3.2.4. Bayesian Correction Model

To reduce or even eliminate the impact of such impurities, a Bayesian correction model was used to improve the prediction accuracy. This correction was performed twice using the first five and last five sets of seawater samples, which were used to determine the practicability and the accuracy of the model, respectively. Comparisons before and after the two seawater corrections are presented in Table 1 and Table 2. It can be seen from the comparison of the prediction errors that the accuracy of the predicted data shows a large improvement after correction. The correction significantly reduced the overall mean absolute error (MAE) from 15.33% to 3.24%, and the individual absolute errors were within 9%, representing a significant improvement in accuracy. With the exception of one highly contaminated sample, the detected organic carbon contents in all water samples were within 5 % error. The overall fitting results are presented in Figure 8b, the experimental results reveal a strong linear correlation between the predicted and actual values. From Figure 8, it can be seen that the R² value increased from 0.8852 to 0.9913, indicating a more accurate prediction after correction. This result further demonstrates the utility of the Bayesian correction method in improving the accuracy of DOC concentration prediction in seawater.

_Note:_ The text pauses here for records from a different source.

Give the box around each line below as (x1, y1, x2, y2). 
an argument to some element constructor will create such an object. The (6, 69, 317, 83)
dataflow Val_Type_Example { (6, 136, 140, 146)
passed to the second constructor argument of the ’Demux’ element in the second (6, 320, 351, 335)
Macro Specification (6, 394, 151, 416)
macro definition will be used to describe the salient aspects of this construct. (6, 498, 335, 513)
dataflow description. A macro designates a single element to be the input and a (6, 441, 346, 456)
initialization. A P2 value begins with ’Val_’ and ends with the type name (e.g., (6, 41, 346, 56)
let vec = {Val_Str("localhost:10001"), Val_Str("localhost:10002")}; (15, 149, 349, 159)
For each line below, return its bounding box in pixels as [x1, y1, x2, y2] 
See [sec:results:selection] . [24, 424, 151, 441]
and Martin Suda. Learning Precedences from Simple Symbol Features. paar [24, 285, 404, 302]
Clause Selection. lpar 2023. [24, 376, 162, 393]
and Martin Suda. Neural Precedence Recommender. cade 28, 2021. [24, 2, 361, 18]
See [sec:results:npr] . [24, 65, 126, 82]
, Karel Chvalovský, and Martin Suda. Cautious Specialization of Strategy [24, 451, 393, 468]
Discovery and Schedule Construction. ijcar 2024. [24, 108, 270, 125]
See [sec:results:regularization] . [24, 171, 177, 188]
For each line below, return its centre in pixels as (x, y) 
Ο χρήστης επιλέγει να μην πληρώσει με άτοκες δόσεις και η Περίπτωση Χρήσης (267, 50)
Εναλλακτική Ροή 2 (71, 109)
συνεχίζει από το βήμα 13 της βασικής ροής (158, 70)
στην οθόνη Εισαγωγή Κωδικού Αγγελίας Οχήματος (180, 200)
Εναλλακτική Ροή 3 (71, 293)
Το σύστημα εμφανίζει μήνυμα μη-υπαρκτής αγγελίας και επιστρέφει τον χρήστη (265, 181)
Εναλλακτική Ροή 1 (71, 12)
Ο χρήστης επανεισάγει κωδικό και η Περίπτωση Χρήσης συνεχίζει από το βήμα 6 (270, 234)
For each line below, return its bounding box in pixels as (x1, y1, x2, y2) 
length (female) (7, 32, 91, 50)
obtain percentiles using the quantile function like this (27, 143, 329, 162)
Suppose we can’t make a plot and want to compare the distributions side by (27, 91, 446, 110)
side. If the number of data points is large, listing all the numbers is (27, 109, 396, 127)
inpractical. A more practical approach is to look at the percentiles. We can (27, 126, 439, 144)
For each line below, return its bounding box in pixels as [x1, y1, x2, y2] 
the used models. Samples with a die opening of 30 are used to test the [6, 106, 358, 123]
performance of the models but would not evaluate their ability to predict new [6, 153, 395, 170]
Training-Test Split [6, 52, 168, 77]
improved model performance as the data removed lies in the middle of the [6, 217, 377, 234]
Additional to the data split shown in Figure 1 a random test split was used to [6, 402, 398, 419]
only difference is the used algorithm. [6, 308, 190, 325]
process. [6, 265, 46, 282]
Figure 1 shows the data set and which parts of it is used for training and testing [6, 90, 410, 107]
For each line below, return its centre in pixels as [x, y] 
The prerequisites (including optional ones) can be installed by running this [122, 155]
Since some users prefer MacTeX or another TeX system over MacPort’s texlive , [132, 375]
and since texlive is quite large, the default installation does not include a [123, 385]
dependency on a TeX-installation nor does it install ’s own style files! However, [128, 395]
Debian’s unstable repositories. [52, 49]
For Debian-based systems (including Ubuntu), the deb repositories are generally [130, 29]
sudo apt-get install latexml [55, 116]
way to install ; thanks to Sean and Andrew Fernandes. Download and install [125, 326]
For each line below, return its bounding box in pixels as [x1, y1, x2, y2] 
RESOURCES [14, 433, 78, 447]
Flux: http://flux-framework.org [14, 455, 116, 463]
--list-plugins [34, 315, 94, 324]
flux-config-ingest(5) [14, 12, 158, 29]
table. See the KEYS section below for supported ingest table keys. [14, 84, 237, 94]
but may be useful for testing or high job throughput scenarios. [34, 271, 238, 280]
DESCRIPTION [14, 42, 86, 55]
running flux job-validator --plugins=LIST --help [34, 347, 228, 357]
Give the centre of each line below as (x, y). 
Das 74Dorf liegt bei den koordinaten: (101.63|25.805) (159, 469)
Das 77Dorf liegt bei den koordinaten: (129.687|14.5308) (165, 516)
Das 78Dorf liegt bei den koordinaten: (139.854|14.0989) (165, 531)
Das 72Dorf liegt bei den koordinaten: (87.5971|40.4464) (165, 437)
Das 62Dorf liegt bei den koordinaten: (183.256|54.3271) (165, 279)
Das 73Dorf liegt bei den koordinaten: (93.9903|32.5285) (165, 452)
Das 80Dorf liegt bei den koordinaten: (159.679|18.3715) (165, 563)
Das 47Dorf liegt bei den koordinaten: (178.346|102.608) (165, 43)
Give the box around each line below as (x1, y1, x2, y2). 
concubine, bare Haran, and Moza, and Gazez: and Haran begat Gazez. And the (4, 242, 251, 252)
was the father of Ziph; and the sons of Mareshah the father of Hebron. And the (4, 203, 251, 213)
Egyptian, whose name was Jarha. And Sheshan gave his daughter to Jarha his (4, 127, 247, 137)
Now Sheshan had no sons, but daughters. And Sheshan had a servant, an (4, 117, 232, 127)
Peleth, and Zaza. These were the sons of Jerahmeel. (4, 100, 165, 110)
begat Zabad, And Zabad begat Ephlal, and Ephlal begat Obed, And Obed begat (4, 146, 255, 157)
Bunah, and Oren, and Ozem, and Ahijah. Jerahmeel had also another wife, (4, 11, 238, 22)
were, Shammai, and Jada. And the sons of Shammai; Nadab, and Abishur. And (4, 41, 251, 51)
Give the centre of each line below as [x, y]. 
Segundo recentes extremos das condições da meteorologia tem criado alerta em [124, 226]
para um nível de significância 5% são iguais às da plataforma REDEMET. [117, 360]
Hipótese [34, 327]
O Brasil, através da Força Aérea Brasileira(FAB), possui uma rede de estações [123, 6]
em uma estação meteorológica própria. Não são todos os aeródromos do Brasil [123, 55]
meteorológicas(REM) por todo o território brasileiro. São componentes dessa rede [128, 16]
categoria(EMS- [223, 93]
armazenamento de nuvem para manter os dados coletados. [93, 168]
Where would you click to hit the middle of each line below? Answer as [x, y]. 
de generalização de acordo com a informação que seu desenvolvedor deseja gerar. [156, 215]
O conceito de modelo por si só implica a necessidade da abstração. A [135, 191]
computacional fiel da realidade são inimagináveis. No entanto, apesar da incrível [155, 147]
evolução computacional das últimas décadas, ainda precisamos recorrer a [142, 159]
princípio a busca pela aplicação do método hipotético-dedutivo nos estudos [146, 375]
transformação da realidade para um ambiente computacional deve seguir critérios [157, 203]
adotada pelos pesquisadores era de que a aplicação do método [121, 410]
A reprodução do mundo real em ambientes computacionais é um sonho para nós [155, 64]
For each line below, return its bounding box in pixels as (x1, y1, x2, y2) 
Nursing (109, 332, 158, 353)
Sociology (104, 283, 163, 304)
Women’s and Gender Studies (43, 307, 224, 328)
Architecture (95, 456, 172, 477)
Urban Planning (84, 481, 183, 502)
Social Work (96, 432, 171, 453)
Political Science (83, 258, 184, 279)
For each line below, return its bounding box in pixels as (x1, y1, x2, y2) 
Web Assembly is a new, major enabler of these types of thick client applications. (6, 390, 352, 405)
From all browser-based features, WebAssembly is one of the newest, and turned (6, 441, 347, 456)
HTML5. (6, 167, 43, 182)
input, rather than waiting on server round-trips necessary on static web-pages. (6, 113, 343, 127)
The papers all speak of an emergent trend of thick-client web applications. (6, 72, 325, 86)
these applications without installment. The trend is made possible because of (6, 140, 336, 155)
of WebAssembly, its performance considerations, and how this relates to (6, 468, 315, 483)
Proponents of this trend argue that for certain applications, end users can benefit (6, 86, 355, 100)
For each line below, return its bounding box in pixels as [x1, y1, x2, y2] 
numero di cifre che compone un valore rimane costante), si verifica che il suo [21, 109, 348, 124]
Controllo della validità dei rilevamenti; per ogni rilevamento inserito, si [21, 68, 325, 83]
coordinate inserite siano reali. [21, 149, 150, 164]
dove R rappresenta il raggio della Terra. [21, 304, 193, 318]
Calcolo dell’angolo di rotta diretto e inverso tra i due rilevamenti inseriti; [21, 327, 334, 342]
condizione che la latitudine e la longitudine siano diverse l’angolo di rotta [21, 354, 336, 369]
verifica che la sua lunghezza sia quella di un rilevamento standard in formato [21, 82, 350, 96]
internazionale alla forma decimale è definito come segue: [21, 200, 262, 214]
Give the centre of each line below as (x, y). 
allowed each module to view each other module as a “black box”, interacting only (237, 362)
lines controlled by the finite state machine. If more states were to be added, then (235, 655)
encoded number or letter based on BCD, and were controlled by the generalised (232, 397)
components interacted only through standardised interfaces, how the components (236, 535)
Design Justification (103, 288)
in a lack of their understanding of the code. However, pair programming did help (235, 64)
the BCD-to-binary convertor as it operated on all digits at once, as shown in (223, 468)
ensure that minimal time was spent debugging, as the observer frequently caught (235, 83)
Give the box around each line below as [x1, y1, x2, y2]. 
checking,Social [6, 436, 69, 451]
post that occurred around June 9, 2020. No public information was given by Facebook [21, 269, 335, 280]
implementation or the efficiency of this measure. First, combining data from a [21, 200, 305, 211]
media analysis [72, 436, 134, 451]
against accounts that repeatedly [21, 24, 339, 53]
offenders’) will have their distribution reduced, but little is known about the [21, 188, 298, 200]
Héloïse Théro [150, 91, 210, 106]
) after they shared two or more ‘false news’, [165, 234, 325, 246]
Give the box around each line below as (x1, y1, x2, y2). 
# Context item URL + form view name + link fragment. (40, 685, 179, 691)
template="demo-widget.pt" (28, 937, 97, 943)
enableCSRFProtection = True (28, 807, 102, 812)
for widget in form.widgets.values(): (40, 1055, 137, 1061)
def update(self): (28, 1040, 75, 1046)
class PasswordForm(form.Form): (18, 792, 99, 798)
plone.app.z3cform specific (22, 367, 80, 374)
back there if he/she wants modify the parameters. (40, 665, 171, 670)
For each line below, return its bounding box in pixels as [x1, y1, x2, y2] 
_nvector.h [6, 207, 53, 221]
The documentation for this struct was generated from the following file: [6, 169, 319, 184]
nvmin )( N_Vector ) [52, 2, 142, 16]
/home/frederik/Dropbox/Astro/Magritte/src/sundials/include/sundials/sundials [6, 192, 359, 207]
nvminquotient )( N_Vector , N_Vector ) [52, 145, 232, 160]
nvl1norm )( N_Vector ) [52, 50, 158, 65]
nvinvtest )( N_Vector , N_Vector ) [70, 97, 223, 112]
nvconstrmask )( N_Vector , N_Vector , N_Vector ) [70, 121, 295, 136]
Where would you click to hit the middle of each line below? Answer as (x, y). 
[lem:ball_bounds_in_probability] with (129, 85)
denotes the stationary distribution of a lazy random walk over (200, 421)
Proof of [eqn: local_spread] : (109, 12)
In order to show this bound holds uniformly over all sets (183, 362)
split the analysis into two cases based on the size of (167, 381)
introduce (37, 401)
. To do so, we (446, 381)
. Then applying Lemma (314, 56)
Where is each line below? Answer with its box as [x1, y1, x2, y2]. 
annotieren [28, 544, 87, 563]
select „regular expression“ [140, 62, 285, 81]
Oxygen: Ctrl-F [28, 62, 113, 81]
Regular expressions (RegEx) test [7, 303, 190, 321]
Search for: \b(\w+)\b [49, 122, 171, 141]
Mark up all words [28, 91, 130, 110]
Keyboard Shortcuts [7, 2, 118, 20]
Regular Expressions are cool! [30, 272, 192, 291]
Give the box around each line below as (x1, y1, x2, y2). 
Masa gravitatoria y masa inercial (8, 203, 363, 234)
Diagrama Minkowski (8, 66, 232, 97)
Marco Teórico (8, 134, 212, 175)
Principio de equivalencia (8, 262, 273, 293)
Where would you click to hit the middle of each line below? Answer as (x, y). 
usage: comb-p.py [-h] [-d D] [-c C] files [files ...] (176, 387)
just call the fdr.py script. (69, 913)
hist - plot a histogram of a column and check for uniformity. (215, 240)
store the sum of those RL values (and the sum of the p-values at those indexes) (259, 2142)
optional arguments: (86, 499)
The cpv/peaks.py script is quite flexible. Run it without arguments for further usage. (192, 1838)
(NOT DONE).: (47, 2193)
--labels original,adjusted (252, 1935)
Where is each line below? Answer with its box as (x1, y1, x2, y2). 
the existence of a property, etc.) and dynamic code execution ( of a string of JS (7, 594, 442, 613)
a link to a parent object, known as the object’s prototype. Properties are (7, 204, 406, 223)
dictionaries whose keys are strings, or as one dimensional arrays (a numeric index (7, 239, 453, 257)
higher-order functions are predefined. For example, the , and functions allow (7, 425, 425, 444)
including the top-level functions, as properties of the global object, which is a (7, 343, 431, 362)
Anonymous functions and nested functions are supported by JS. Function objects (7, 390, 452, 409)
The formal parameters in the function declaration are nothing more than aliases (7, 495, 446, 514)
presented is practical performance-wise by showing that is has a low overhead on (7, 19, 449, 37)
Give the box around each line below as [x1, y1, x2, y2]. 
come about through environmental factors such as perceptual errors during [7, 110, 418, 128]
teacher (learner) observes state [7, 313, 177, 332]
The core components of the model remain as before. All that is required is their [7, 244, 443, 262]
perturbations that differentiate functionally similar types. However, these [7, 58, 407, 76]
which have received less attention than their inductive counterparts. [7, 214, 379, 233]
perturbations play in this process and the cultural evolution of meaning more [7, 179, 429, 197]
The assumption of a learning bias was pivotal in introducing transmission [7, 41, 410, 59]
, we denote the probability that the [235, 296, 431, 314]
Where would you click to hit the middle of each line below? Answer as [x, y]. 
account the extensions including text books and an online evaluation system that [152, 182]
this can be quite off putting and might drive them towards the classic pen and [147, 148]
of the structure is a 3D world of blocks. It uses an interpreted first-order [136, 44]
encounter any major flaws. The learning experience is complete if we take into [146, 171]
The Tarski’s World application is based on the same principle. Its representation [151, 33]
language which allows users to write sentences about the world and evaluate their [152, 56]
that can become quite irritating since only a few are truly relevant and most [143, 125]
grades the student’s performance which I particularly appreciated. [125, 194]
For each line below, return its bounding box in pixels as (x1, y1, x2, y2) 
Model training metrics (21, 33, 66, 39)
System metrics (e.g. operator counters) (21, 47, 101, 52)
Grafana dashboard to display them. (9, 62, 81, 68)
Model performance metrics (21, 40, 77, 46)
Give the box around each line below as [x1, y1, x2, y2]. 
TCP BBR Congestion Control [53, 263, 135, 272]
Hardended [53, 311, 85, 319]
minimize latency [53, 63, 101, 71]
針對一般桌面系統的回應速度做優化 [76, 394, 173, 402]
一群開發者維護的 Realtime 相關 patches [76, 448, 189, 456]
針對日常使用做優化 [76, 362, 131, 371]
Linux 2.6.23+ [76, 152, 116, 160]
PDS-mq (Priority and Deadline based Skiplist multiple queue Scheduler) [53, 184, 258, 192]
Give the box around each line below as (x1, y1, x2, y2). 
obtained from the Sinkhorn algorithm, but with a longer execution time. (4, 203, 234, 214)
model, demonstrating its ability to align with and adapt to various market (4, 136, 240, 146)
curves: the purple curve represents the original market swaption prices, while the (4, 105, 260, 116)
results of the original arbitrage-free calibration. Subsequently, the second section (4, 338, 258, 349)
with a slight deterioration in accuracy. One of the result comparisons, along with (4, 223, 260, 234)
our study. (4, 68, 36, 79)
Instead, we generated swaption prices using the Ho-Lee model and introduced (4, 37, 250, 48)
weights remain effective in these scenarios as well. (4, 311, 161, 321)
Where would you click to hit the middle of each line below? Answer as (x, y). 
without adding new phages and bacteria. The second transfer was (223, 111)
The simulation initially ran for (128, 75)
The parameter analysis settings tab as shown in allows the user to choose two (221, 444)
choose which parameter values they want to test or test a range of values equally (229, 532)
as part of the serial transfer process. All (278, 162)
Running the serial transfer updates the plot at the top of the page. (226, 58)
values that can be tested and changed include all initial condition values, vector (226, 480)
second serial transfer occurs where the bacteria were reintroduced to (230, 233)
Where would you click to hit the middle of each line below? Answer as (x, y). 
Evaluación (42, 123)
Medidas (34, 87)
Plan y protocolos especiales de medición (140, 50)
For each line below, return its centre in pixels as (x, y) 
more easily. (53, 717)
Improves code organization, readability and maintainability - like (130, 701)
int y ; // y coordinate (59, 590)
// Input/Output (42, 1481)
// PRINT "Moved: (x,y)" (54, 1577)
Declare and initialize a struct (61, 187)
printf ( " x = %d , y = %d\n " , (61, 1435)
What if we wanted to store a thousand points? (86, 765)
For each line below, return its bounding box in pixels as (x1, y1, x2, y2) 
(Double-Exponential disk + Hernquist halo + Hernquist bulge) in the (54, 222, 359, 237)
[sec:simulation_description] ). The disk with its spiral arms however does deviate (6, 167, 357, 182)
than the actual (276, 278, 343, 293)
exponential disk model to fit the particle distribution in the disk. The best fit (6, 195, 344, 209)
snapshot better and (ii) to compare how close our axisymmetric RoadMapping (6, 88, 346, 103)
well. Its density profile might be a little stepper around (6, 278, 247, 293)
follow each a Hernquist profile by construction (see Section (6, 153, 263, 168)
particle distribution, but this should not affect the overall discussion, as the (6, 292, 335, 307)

Figure 9 illustrates the relationship between the true values and those predicted before correction and after correction. The predicted values before correction, particularly those of samples 4 and 6, deviate significantly from the true values, suggesting that the uncorrected model is affected by impurities in the seawater, leading to inaccurate detection. Bayesian correction significantly enhances the agreement between the predicted and true values, especially in the case of sample 2, in which the values predicted by the corrected model were closer to the true values. This indicates that Bayesian correction effectively reduces interference from impurities, thereby improving the accuracy of the model.

4. Conclusions

A multi-source spectral fusion technique that combines principal component analysis and a convolutional neural network (PCA-CNN) was developed to detect dissolved organic carbon (DOC) in seawater. This method extracts the main components of the ultraviolet (UV) absorption spectra and the fluorescence spectra by PCA and fuses the main components of the two spectra as the input of the CNN to construct a prediction model that realizes the extraction and fusion of spectral information. The correlation coefficients (R²) of the model training and test sets were 0.98755 and 0.96573, respectively. Similarly high R² values of 0.9698 and 0.8852 were obtained for the filtered and unfiltered seawater, respectively, using the developed method. Thus, to reduce the influence of impurities, such as particulate matter and pigments, the predicted data were corrected using the Bayesian correction method, and the corrected R² value for DOC detection was 0.9913. The overall mean absolute error (MAE) of the method was significantly reduced from 15.33% to 3.24% by Bayesian correction, while the individual absolute errors remained within 9%. These results demonstrate that the developed method can accurately predict the DOC content of seawater. This method is advantageous in that the PCA dimensionality reduction process improves the computational efficiency, the CNN model automatically learns the spectral features and improves the prediction accuracy, the fusion of multi-source spectra provides additional information to improve the detection reliability, and the Bayesian correction method overcomes the influence of impurities in seawater to improve the detection accuracy. The results of this study provide a novel method for the detection and monitoring of DOC in seawater that can be used for environmental monitoring and scientific research. Further refinement of the method is expected to broaden its application prospects.